Carol Rose writes the On Liberty blog and is executive director of the American Civil Liberties Union of Massachusetts.
When David House, a computer programmer and U.S. citizen who lives in Cambridge, Massachusetts, returned to the U.S. from a vacation in Mexico in early November, Homeland Security agents at the airport seized his laptop, flash-drive, and video camera. There was no suggestion that House had broken any law or that his computer contained any material subject to lawful seizure.
But seven weeks later, the government still hadn’t given them back, so House and the ACLU joined forces earlier this week to send a formal letter demanding their return.
Yesterday, David’s equipment showed up in the mail. Voila!
Of course, I’m all in favor of flexing some ACLU muscle to get Homeland Security to back down from suspicionless searches. But what we really need is a system-wide fix that will stop government agents from repeatedly misusing their border authority to seize and search laptops of Americans based solely on their protected political activity.
You see, this wasn’t an isolated case. Homeland Security is making of habit of using its border authority to conduct warrantless searches of Americans leaving and reentering their own country.
Earlier this fall, the ACLU filed a lawsuit on behalf of Pascal Abidor, a 26-year-old dual French-American citizen who had his laptop searched and confiscated at the Canadian border. Abidor was travelling from Montreal to New York on an Amtrak train in May 2010 when he had his laptop searched and confiscated by Customs and Border Patrol officers. Abidor, a grad student in Islamic Studies, was questioned, handcuffed, taken off the train and kept in a holding cell for several hours before being released without charge. When his laptop was returned 11 days later, there was evidence that many of his personal files, including research, photos and chats with his girlfriend, had been searched. The ACLU sued on behalf of both Abidor and two other groups of ordinary Americans affected by warrantless searches at the border: press photographers and lawyers.
What makes the experience of David House particularly chilling is the fact that he was singled out for a warrantless search and seizure of his computer solely based on his political associations, namely, his involvement in the Bradley Manning Support Network. The network was formed to raise funds and otherwise support a legal defense for Bradley Manning, the American serviceman charged with the unauthorized disclosure of classified materials to Wikileaks.
House was targeted and his laptop seized by government agents simply because he was involved in a legal defense effort on behalf of someone that our government has locked away (in reportedly terrible conditions), and who has not yet had a fair trial.
Meanwhile, Homeland Security still hasn’t returned the laptop and cellphones seized from programmer Jacob Appelbaum at the border without a warrant last July.

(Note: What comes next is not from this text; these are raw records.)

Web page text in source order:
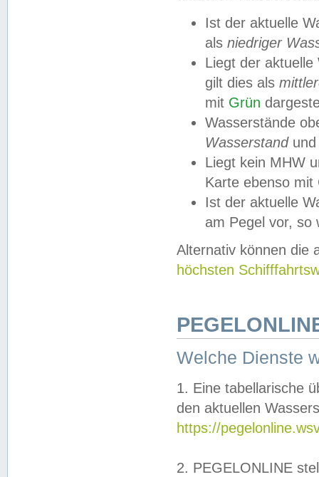
Ist der aktuelle
als niedriger
Liegt der
gilt dies als
mit Grün
Wasserstände
Wasserstandund
Liegt kein MHW
Karte ebenso mit
Ist der aktuelle
am Pegel vor,
Alternativ können die
höchsten
Welche Dienste
1. Eine tabellarische
den aktuellen
https://
2. PEGELONLINE
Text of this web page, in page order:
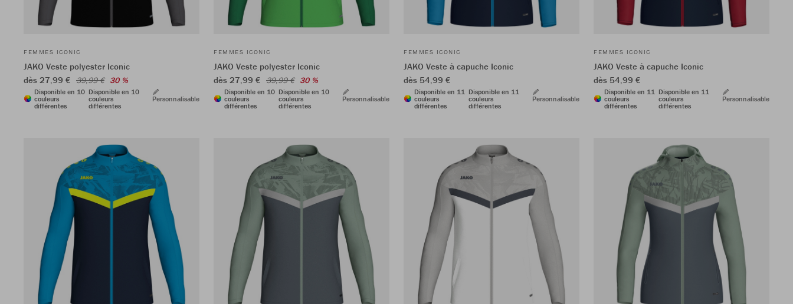
FEMMES ICONIC
JAKO Veste polyester Iconic
dès 27,99 € 39,99 € 30 %
Disponible en 10
couleurs
différentes
Disponible en 10
couleurs
différentes
Personnalisable
FEMMES ICONIC
JAKO Veste polyester Iconic
dès 27,99 € 39,99 € 30 %
Disponible en 10
couleurs
différentes
Disponible en 10
couleurs
différentes
Personnalisable
FEMMES ICONIC
JAKO Veste à capuche Iconic
dès 54,99 €
Disponible en 11
couleurs
différentes
Disponible en 11
couleurs
différentes
Personnalisable
FEMMES ICONIC
JAKO Veste à capuche Iconic
dès 54,99 €
Disponible en 11
couleurs
différentes
Disponible en 11
couleurs
différentes
Personnalisable
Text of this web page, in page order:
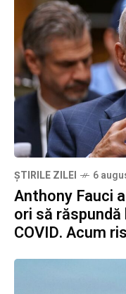
ȘTIRILE ZILEI 6
Anthony Fauci
ori să
COVID. Acum

As Glenn Greenwald of Salon.com notes today: “This outrageous practice -- seizing and storing the electronic communications of American citizens with no charges or even any warrants -- is not confined to WikiLeaks; many legitimate American critics of the government are subjected to this repeatedly when they re-enter the country…”
Trolling through laptops in search of membership lists and contacts is particularly alarming, since it violates the right to association under the First Amendment. The U.S. Supreme Court said so -- unanimously – back in 1958, when the state of Alabama tried to force the National Association for the Advancement of Colored People (NAACP) to reveal to the names and addresses of all its members
The unanimous Supreme Court held that forcing the NAACP and other groups to disclose membership lists would have the effect of suppressing legal associations among the group's members.

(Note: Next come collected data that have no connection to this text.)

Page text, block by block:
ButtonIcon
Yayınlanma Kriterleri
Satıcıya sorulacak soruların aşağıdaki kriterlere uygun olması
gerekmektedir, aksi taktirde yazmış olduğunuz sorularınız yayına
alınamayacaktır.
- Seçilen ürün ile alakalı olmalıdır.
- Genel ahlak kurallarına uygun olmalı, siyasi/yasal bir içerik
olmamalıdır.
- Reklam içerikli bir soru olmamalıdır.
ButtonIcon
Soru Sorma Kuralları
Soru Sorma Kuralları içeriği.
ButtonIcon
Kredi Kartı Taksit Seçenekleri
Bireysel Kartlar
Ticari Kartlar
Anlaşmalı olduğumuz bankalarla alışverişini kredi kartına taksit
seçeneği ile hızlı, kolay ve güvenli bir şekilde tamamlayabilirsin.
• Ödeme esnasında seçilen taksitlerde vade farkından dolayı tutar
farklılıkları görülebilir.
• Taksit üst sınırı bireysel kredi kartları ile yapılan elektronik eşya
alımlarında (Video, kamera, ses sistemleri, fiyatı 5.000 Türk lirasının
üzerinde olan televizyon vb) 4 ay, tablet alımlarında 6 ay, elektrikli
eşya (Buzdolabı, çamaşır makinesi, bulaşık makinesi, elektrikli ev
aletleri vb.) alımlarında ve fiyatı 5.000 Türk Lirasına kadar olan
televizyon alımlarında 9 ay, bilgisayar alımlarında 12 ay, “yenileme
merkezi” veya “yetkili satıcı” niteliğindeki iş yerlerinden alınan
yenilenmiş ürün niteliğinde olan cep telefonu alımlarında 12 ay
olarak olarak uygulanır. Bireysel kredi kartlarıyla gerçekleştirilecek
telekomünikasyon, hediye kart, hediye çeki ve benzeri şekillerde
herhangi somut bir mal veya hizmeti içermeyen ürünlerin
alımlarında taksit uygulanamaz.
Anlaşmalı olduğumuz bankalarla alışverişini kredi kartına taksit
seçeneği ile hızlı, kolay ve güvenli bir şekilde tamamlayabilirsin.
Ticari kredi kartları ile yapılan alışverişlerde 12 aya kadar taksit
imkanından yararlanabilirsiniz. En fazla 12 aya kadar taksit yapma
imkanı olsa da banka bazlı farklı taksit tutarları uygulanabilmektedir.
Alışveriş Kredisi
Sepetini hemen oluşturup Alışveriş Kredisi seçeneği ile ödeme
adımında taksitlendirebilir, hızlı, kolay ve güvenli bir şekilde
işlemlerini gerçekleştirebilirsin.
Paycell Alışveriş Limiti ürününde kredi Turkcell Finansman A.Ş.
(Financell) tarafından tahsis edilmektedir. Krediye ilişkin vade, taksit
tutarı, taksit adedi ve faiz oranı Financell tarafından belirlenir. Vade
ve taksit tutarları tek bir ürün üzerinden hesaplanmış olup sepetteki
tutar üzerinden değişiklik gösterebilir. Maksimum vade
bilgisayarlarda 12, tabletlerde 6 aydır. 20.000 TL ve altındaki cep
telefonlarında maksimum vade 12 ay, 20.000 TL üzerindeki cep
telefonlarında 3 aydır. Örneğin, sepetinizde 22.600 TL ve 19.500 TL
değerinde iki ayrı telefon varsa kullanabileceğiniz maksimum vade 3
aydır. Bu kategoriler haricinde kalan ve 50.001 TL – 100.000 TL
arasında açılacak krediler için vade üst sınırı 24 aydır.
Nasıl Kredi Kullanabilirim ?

The right of everyone – especially political dissidents -- to be free from government prying without a warrant is what James Otis, the Massachusetts lawyer and mentor to John Adams, railed against in his famous speech “Writs of Assistance” back in 1761.
Preventing suspicionless searches became one of the key rallying cries of the American Revolution and the basis for our Fourth Amendment right against unreasonable government search and seizure of our personal papers and effects.
Are we truly so frightened of the WikiLeaks revelations that we are willing to give up these hard-won constitutional freedoms? If so, we’re starting to sound like the “new” Russia – where the Moscow Police chief was quoted yesterday as
saying that things like freedom of travel and defense of civil liberties may “not be practical” anymore. This statement came on the heels of another announcement: that a Moscow newspaper controlled in part by former Soviet leader Mikhail Gorbachev will join forces with WikiLeaks to expose corruption in Russia. Small world!
I, for one, don’t want America to imitate Russia when it comes to civil liberties. But we must re-assert our support for fundamental liberties or risk losing them. James Otis did it for us in 1761 and the NAACP did it again in 1958. It’s nearly 2011, and it’s our turn to stand up for freedom.